ABOUT THIS EXERCISE: Return the data below unaltered, but strip out the pictures.

START RECORDED DATA

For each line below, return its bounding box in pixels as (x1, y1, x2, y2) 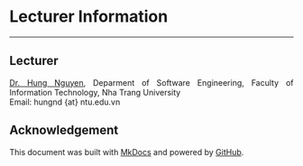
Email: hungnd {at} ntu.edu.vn (9, 97, 121, 107)
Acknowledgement (9, 123, 119, 138)
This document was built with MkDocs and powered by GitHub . (9, 146, 244, 157)
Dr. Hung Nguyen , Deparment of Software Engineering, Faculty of (9, 77, 295, 88)
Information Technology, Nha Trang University (9, 87, 181, 97)
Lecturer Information (9, 6, 169, 27)
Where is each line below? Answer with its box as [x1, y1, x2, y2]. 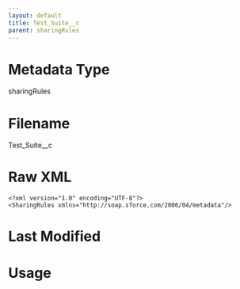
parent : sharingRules [8, 26, 80, 34]
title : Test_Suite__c [8, 19, 80, 27]
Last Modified [8, 227, 101, 245]
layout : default [8, 11, 62, 20]
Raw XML [8, 168, 72, 186]
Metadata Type [8, 60, 110, 78]
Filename [8, 114, 70, 132]
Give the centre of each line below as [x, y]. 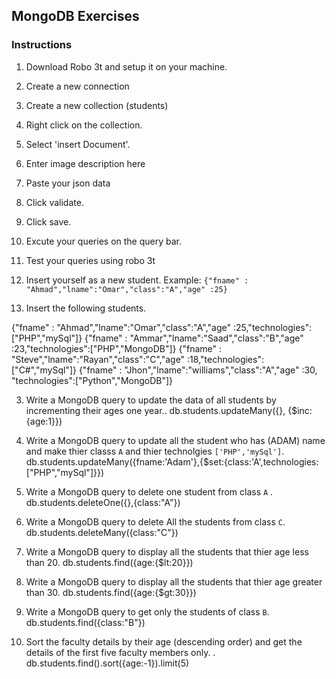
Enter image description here [85, 163]
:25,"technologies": [272, 327]
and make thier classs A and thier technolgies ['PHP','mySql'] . [155, 451]
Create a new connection [77, 86]
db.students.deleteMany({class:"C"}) [102, 532]
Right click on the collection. [84, 125]
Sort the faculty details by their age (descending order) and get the [164, 641]
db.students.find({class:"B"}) [85, 622]
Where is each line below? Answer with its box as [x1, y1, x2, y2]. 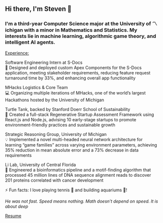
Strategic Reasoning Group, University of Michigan [5, 131, 107, 137]
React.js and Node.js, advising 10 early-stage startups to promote [5, 116, 136, 122]
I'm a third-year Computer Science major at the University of [5, 20, 151, 27]
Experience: [5, 50, 29, 56]
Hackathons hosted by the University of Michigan [5, 97, 105, 103]
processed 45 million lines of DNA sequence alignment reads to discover [5, 172, 151, 178]
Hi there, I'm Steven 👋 [5, 5, 72, 13]
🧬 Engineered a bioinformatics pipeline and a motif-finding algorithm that [5, 167, 151, 173]

END RECORDED DATA

RESULT OF THE TASK:
For each line below, return its bounding box in pixels as (x1, y1, x2, y2) 
Email: hungnd {at} ntu.edu.vn (9, 97, 121, 107)
Acknowledgement (9, 123, 119, 138)
This document was built with MkDocs and powered by GitHub . (9, 146, 244, 157)
Dr. Hung Nguyen , Deparment of Software Engineering, Faculty of (9, 77, 295, 88)
Information Technology, Nha Trang University (9, 87, 181, 97)
Lecturer Information (9, 6, 169, 27)
Where is each line below? Answer with its box as [x1, y1, x2, y2]. 
parent : sharingRules [8, 26, 80, 34]
title : Test_Suite__c [8, 19, 80, 27]
Last Modified [8, 227, 101, 245]
layout : default [8, 11, 62, 20]
Raw XML [8, 168, 72, 186]
Metadata Type [8, 60, 110, 78]
Filename [8, 114, 70, 132]
Give the centre of each line below as [x, y]. 
Enter image description here [85, 163]
:25,"technologies": [272, 327]
and make thier classs A and thier technolgies ['PHP','mySql'] . [155, 451]
Create a new connection [77, 86]
db.students.deleteMany({class:"C"}) [102, 532]
Right click on the collection. [84, 125]
Sort the faculty details by their age (descending order) and get the [164, 641]
db.students.find({class:"B"}) [85, 622]
Where is each line below? Answer with its box as [x1, y1, x2, y2]. 
Strategic Reasoning Group, University of Michigan [5, 131, 107, 137]
React.js and Node.js, advising 10 early-stage startups to promote [5, 116, 136, 122]
I'm a third-year Computer Science major at the University of [5, 20, 151, 27]
Experience: [5, 50, 29, 56]
Hackathons hosted by the University of Michigan [5, 97, 105, 103]
processed 45 million lines of DNA sequence alignment reads to discover [5, 172, 151, 178]
Hi there, I'm Steven 👋 [5, 5, 72, 13]
🧬 Engineered a bioinformatics pipeline and a motif-finding algorithm that [5, 167, 151, 173]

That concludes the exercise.